**** Input material ****

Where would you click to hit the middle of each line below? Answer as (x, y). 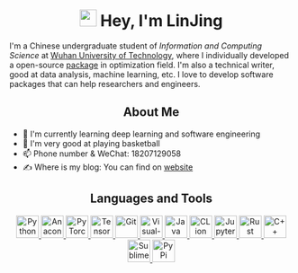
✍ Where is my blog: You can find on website (108, 167)
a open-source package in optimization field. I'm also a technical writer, (142, 65)
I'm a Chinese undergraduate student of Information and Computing (136, 46)
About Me (151, 112)
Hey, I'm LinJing (162, 21)
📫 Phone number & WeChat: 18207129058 (102, 154)
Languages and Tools (151, 199)
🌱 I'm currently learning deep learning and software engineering (141, 134)
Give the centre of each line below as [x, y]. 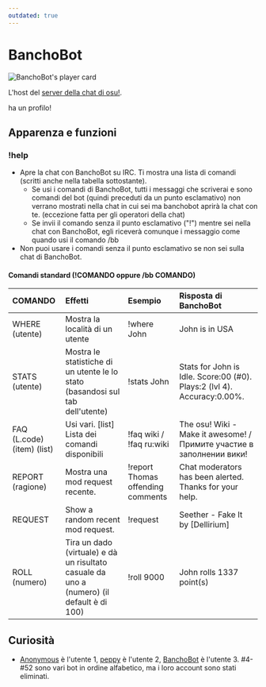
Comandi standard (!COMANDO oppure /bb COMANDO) [102, 275]
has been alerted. [211, 477]
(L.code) [28, 439]
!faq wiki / [146, 434]
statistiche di [89, 362]
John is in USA [206, 329]
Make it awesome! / [215, 434]
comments [148, 497]
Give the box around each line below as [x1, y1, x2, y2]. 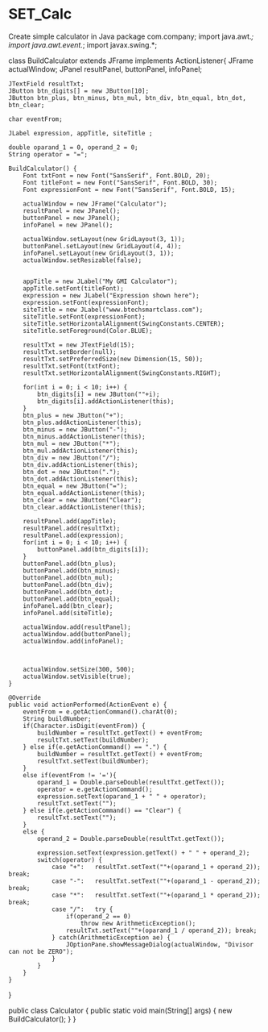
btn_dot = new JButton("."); [23, 468, 121, 476]
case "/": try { [51, 905, 113, 913]
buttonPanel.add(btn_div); [23, 580, 113, 589]
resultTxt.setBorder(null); [23, 347, 117, 356]
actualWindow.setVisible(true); [23, 672, 131, 680]
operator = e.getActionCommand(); [37, 785, 153, 793]
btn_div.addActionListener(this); [23, 460, 138, 468]
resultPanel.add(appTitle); [23, 517, 117, 525]

****

About this exercise.
Write out the records above exactly. Begin with the first line, end with the line holding "a open-source package", and drop the pictures.

Exercise output.
Where would you click to hit the middle of each line below? Answer as (x, y). 
✍ Where is my blog: You can find on website (108, 167)
a open-source package in optimization field. I'm also a technical writer, (142, 65)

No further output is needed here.